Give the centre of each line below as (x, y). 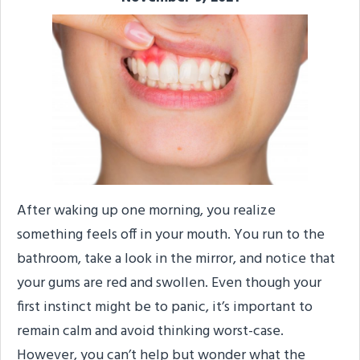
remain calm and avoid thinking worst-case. (150, 331)
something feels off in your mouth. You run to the (171, 235)
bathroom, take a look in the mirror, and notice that (176, 259)
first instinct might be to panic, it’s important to (165, 307)
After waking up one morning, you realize (146, 211)
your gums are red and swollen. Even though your (169, 283)
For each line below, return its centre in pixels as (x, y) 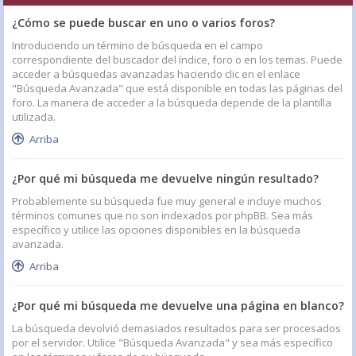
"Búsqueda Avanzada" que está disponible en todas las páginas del (177, 88)
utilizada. (34, 116)
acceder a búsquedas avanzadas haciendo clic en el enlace (156, 74)
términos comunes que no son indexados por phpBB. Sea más (163, 215)
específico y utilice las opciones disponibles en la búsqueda (156, 229)
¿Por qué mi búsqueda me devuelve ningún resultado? (165, 178)
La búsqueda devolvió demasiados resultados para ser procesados (176, 328)
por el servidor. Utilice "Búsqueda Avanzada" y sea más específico (172, 342)
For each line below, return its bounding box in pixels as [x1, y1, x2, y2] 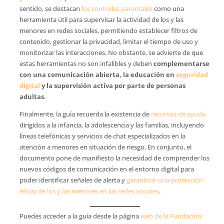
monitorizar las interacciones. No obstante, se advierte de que [19, 47, 203, 57]
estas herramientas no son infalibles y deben [19, 58, 153, 68]
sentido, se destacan [19, 3, 81, 13]
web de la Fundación [140, 211, 201, 220]
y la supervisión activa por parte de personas [41, 80, 185, 90]
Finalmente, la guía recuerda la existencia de [19, 109, 151, 118]
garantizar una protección [126, 175, 203, 184]
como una [153, 3, 184, 13]

> **Exercise brief**: Copy the lines above exactly, beginning at the line containing "web de la Fundación [140, 211, 201, 220]" and stopping at the last line.

> **Response**:
web de la Fundación [140, 211, 201, 220]
y la supervisión activa por parte de personas [41, 80, 185, 90]
Finalmente, la guía recuerda la existencia de [19, 109, 151, 118]
garantizar una protección [126, 175, 203, 184]
como una [153, 3, 184, 13]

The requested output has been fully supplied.